Abstract : This paper mainly introduces the application of ZINVERT intelligent high-voltage variable frequency speed control system in the high-voltage variable frequency retrofit of the primary blower of the 440t/h circulating fluidized bed unit at Guangdong Lianzhou Yuelian Power Plant Co., Ltd. The paper elaborates on the system control method using automatic power frequency bypass, the achievements of the retrofit, and the system's operational reliability.
Keywords : High-voltage variable frequency drive; Circulating fluidized bed boiler; Primary air blower; Reliability; Energy saving; Automatic power frequency bypass
0 Introduction
Circulating fluidized bed boiler technology is a high-efficiency, low-pollution, and clean coal-fired technology that has developed rapidly in recent decades. Applying variable frequency speed control equipment to the blower of a circulating fluidized bed boiler can reduce the plant power consumption rate of the unit. Moreover, due to the excellent characteristics of variable frequency speed control, its application can lay the equipment foundation for the automatic control of the boiler unit and reduce the operating cost of the unit from the perspective of energy saving and operation management. The working condition of the primary blower of a circulating fluidized bed boiler is closely related to the fluidization state of the material in the furnace, combustion stability, temperature field distribution in the furnace, calcium-sulfur ratio of the material, and other important indicators for the normal operation of the circulating fluidized bed boiler [1]. The primary blower of a large-capacity circulating fluidized bed boiler plays a crucial role in the entire boiler flue gas system. Therefore, the high-voltage variable frequency drive that is matched with it must have extremely high operating stability and fault resistance to ensure the continuous operation of the primary blower to the maximum extent.
Long-term application has proven that the ZINVERT series intelligent high-voltage variable frequency speed control system is stable and reliable in operation, has strong fault tolerance, and offers comprehensive technical solutions. In March 2007, Guangdong Lianzhou Yuelian Power Plant Co., Ltd. selected the ZINVERT intelligent high-voltage variable frequency speed control system through bidding to retrofit the primary blowers of boilers #3 and #4 with high-voltage variable frequency technology. In July 2007, during the Class B overhaul of boiler #4 at Guangdong Lianzhou Yuelian Power Plant Co., Ltd., the high-voltage variable frequency drives for the primary blowers A and B of boiler #4 were successfully put into operation on the first attempt, thanks to the hard work of the power plant and Zhiguang Company's technical personnel.

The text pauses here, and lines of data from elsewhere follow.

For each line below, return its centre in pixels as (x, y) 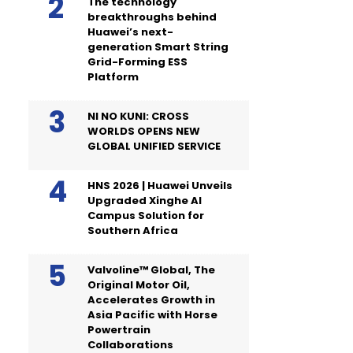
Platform (113, 77)
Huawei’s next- (130, 32)
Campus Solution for (146, 216)
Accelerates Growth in (151, 300)
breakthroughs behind (152, 17)
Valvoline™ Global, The (151, 270)
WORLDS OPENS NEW (144, 131)
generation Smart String (158, 47)
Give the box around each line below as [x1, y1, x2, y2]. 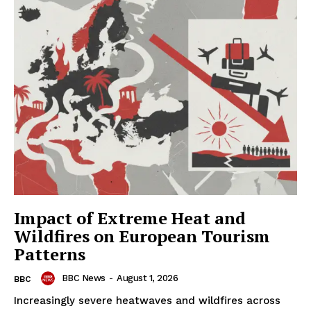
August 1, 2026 [117, 272, 178, 283]
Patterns [14, 242, 85, 265]
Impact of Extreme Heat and [14, 206, 246, 229]
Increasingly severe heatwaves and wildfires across [14, 294, 280, 307]
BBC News [61, 272, 106, 283]
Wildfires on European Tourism [14, 224, 270, 247]
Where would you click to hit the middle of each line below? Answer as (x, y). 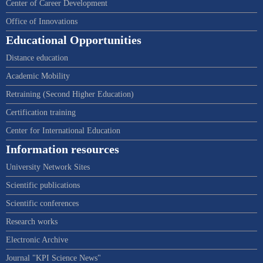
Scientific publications (43, 186)
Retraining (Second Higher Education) (70, 95)
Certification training (41, 113)
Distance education (37, 58)
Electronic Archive (37, 240)
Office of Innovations (42, 22)
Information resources (63, 150)
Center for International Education (63, 131)
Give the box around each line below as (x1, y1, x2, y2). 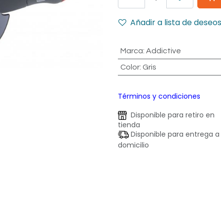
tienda (118, 120, 140, 130)
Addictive (146, 47, 181, 55)
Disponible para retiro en (127, 110, 215, 120)
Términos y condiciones (118, 91, 200, 101)
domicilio (118, 140, 149, 150)
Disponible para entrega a (129, 129, 220, 140)

Since its commissioning, the equipment has operated stably and achieved significant energy-saving results.
1. User Operating Conditions Overview
Units #3 and #4 of the Guangdong Lianzhou Yuelian Power Plant Co., Ltd. are 135MW circulating fluidized bed (CFB) units. Units #3 and #4 were put into operation in March 2004 and May 2004, respectively. The boilers are HG-440/13.7-L.WM9 type ultra-high pressure intermediate reheat, single-drum natural circulation, CFB boilers designed and manufactured by Harbin Boiler Factory Co., Ltd., using CFB boiler technology from Alstom. Each boiler is equipped with two primary air blowers, A and B, which supply primary air to the boiler system through a main pipe. Each primary air blower has dampers at the inlet and outlet for adjusting the primary air volume. While damper adjustment is inexpensive and intuitive, it results in significant energy waste. With increasing environmental awareness and energy conservation and emission reduction requirements, this adjustment method is clearly outdated. The nameplate parameters of the primary air blowers for boilers #3 and #4 are as follows.
Primary air fan nameplate parameters: Model: L2N22606 Type: Single-pole double-support centrifugal type Rated speed: 1450 r/min Rated air volume: 136123 m3/h Rated air pressure: 26.0 kPa Primary air fan motor nameplate parameters: Model: YKK560-4 Rated power: 1250 kW Rated voltage: 6 kV Rated current: 136 A Rated speed: 1493 r/min
2. Technical Features of ZINVERT Series High Voltage Frequency Converters
The ZINVERT intelligent high-voltage variable frequency speed control system is a direct high-voltage output voltage source type frequency converter. It achieves high-voltage output by cascading multiple H-bridge power units, directly driving high-voltage motors without the need for voltage boosting or additional filtering devices. Its harmonic performance meets the most stringent requirements of IEC and national standards for power grid harmonics. The ZINVERT intelligent high-voltage variable frequency speed control system has the following main technical features:
1) Complete automatic bypass technology – unit automatic bypass and main circuit automatic bypass technology. In the event of a unit failure, the faulty unit automatically bypasses to ensure continuous system operation. The main circuit automatic bypass technology enables bidirectional free switching between power frequency and variable frequency operation modes with rapid transitions, without stopping the motor during the transition and without affecting production.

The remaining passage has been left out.